Two more hedge fund investors deserve special attention: James Simons and Robert Mercer. They jointly built the quantitative-oriented investment powerhouse Renaissance Technologies and together donated nearly $65 million in the 2014–2016 cycles — Simons to liberals and Mercer to conservatives. How much they might have privately given to non-profit “front groups” is unknown. Mercer is by far the more activist and has been a pivotal financial backer of Bannon, the onetime presidential advisor who runs Breitbart News. Jane Mayer’s riveting profile of Mercer in The New Yorker in March 2017 must be read and re-read by anyone trying to understand how we arrived at this campaign finance abyss and the adjacent Trump presidential swamp. In it, she notes that Mercer’s foundation helped finance the same anti-Hillary Clinton advocacy group whose case yielded Justice Kennedy’s landmark opinion: Washington, D.C.-based Citizens United.
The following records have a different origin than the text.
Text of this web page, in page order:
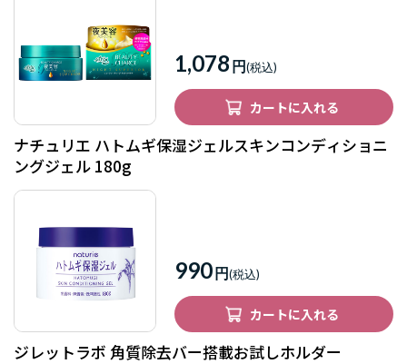
1,078 円
カートに入れる
ナチュリエ ハトムギ保湿ジェルスキンコンディショニ
ングジェル 180g
990 円
カートに入れる
ジレットラボ 角質除去バー搭載お試しホルダー

The Citizens ruling upended more than a century of efforts to reform the system and keep elections clean. When corporations began financing party machines around the turn of the century and the electorate rebelled, President Theodore Roosevelt, an ardent progressive, spoke out forcefully, and Congress in 1907 passed the Tillman Act. The law prohibited corporations and national banks from contributing money to federal campaigns. Later laws required campaign finance disclosures, and the Taft-Hartley Act (1947) expanded the corporate money ban to labor unions. In 1971, Congress relaxed this outright ban and opened the door to what became known as Political Action Committees. These allowed corporations and unions to gather voluntary electioneering funds from employees and members so long as they were segregated from the general treasuries.
As is often the case, a mammoth government scandal pushed reform forward. Soon after Watergate resulted in the resignation of President Nixon, Congress enacted strict limits on federal campaign contributions. What was Watergate’s money connection? Investigators found that contributions to Nixon’s Committee to Re-Elect the President had been diverted to finance a team of burglars that picked the locks at Democratic National Committee headquarters to bug the place.
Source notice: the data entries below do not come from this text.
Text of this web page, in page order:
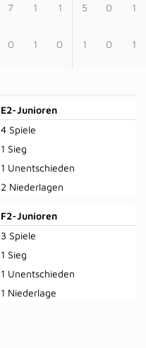
7 1 1 5 0 1
0 1 0 1 0 1
E2-Junioren
4 Spiele
1 Sieg
1 Unentschieden
2 Niederlagen
F2-Junioren
3 Spiele
1 Sieg
1 Unentschieden
1 Niederlage
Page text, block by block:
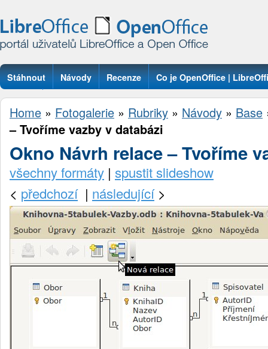
Stáhnout Návody Recenze Co je OpenOffice |
Otázky
Home » Fotogalerie » Rubriky » Návody » Base
– Tvoříme vazby v databázi
Okno Návrh relace – Tvoříme
všechny formáty | spustit slideshow
< předchozí| následující>
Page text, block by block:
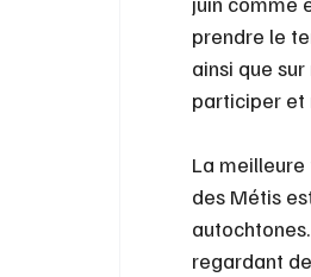
prendre le
ainsi que
participer et
La
des Métis
regardant
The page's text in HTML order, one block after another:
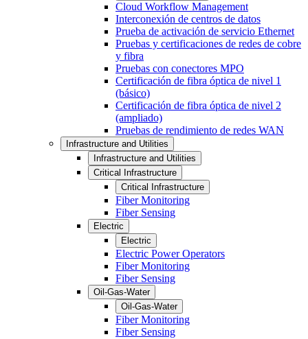
Cloud Workflow Management
Interconexión de centros de datos
Prueba de activación de servicio Ethernet
Pruebas y certificaciones de redes de cobre
y fibra
Pruebas con conectores MPO
Certificación de fibra óptica de nivel 1
(básico)
Certificación de fibra óptica de nivel 2
(ampliado)
Pruebas de rendimiento de redes WAN
Infrastructure and Utilities
Infrastructure and Utilities
Critical Infrastructure
Critical Infrastructure
Fiber Monitoring
Fiber Sensing
Electric
Electric
Electric Power Operators
Fiber Monitoring
Fiber Sensing
Oil-Gas-Water
Oil-Gas-Water
Fiber Monitoring
Fiber Sensing

A critical legal test came two years after Nixon’s downfall. In Buckley vs. Valeo, the Supreme Court upheld contribution limits because they served the government’s interest in safeguarding the integrity of elections. The justices also ruled, however, that corporations and unions could use general funds for election communications after all, so long as they did not advocate the election or defeat of a particular federal candidate.
The reversal of Buckley by Citizens and McCutcheon must have Teddy Roosevelt bellowing from the grave. Many commentators believe it will take another monumental scandal, like those that spawned the Progressive Era, plus a sustained public outcry, to turn the tide against unlimited injections of money into federal campaigns. For now, Robert Mercer is to be congratulated. His personal investment in a single advocacy group paid off, leaving the rest of us to scratch for a more perfect union against the power of billionaires and the Fortune 500.
The system is rotten, and everyone knows it. Everyone, that is, except Anthony Kennedy.